Building Momentum Without Hollywood

Like many emerging writers outside Los Angeles, Daly initially ran into the same question: How do you turn a script into an actual movie?

Early wins helped. His first script landed in the Top 14 on Coverfly, and he produced a short film as a proof of concept, literally building the set himself. “I actually bought the wood, we put up exploding walls,” he says. 

But it was winning Big Break that shifted perception.

“These contests are great introduction tools,” Daly says. “Whenever you say it, it kind of makes people’s eyes get big, and they think, ‘Oh, okay, you’re not just a joke.’” 

That validation has translated directly into momentum on The Mighty Fall. Daly connected with producer Cassidy Lunnen, formerly with Sony, through local networking, and the project is now in active development.

“We’re working on raising seed money, trying to attach actors and doing pre-sales,” he says. 

They’ve already begun assembling a wish list for casting. They’re also strategizing how to package the film for market viability.

For Daly, it’s a crash course in producing, exposing the challenging reality for writers today: You often have to build your own path (and sometimes your own sets).

Oklahoma’s Growing Film Ecosystem

Daly is doing all this from Oklahoma, an emerging production hub that’s quietly building infrastructure and attracting industry talent.

“I’ve met a lot of people who were out in LA but have actually transplanted here,” he says. 

Between Oklahoma City and Tulsa, the state is developing into a viable alternative market, supported by competitive tax incentives and growing production resources. Shows like The Lowdown and A Thousand Tomorrows have shot there. 

“They’ve basically said, ‘Hey, LA, we can give you the infrastructure, we can build sets,’” Daly says. 

For writers outside traditional industry centers, that shift is significant.

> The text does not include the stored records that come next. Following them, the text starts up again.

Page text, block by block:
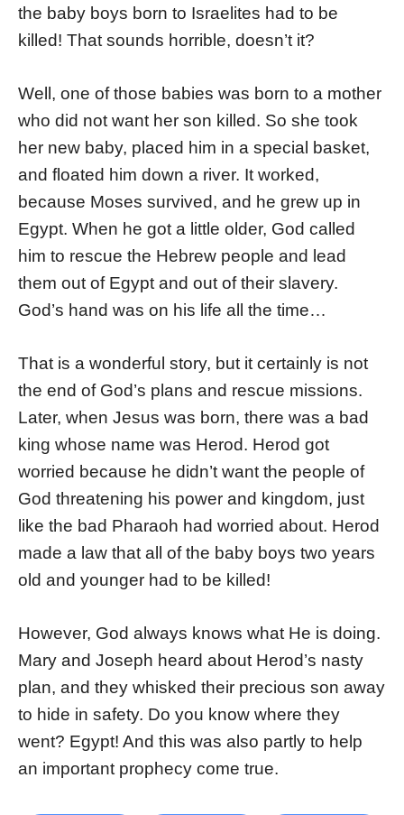
the baby boys born to Israelites had to be
killed! That sounds horrible, doesn’t it?
Well, one of those babies was born to a mother
who did not want her son killed. So she took
her new baby, placed him in a special basket,
and floated him down a river. It worked,
because Moses survived, and he grew up in
Egypt. When he got a little older, God called
him to rescue the Hebrew people and lead
them out of Egypt and out of their slavery.
God’s hand was on his life all the time…
That is a wonderful story, but it certainly is not
the end of God’s plans and rescue missions.
Later, when Jesus was born, there was a bad
king whose name was Herod. Herod got
worried because he didn’t want the people of
God threatening his power and kingdom, just
like the bad Pharaoh had worried about. Herod
made a law that all of the baby boys two years
old and younger had to be killed!
However, God always knows what He is doing.
Mary and Joseph heard about Herod’s nasty
plan, and they whisked their precious son away
to hide in safety. Do you know where they
went? Egypt! And this was also partly to help
an important prophecy come true.
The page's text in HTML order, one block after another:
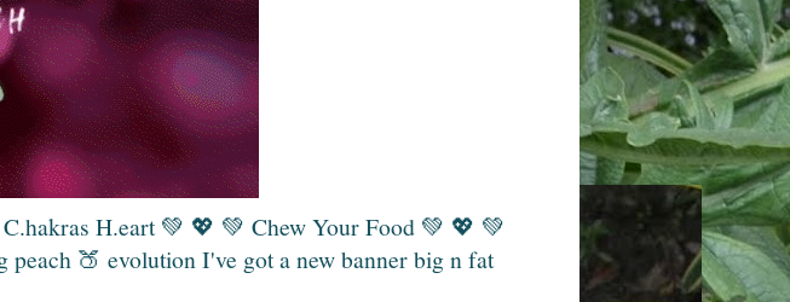
H.eart 💚 💖 💚 Chew Your Food 💚 💖 💚
🍑 evolution I've got a new banner big n fat
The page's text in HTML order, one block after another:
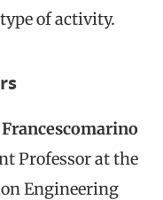
of activity.
Professor at the
Engineering
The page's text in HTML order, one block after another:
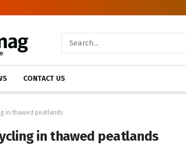
CONTACT US
in thawed peatlands
in thawed peatlands
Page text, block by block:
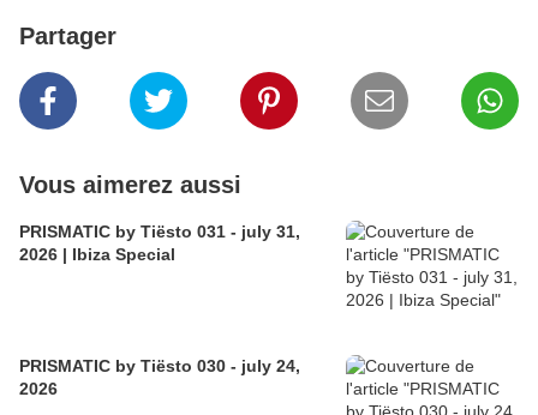
Partager
Vous aimerez aussi
PRISMATIC by Tiësto 031 - july 31,
2026 | Ibiza Special
PRISMATIC by Tiësto 030 - july 24,
2026
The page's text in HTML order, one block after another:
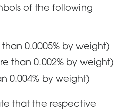
of the following
0.0005% by weight)
than 0.002% by weight)
0.004% by weight)
that the respective

It means proximity to Hollywood is no longer a strict requirement for building a career – as long as you’re willing to engage with locals.

Advice for Writers Outside the Industry Bubble

Daly is direct about what it takes to break in, especially if you’re not based in Los Angeles or New York. “You’ve just got to make it happen,” he says. That means moving beyond the page.

“Don’t be the 99% of people who are going to sit back and say, ‘I wrote something, that’s great.’ You’ve got to really go out there and promote yourself, meet people, figure out what’s going on in your community.” 

He adds that the availability of low-cost, high-quality technology allows filmmakers many more viable options for filming and editing. 

“It’s so much more accessible now than it was before.” But above all, it comes down to relationships. “It’s about the connections and the community,” he says. And persistence.

“These screenwriting competitions are cutthroat. If you win, that’s great, but you’ve got to keep getting yourself out there.” 

The Second Act

For Daly, screenwriting isn’t a hobby; it’s a second career, one he’s pursuing with the same intensity that took him through medical school and into his own practice.

That mindset, being focused, pragmatic, and action-oriented, may be his greatest asset as a writer. While many screenwriters spend years waiting for the green light, Daly is building his own momentum, seizing opportunities, and pushing a project into existence.

Congrats Tim Daly, we’re rooting for you!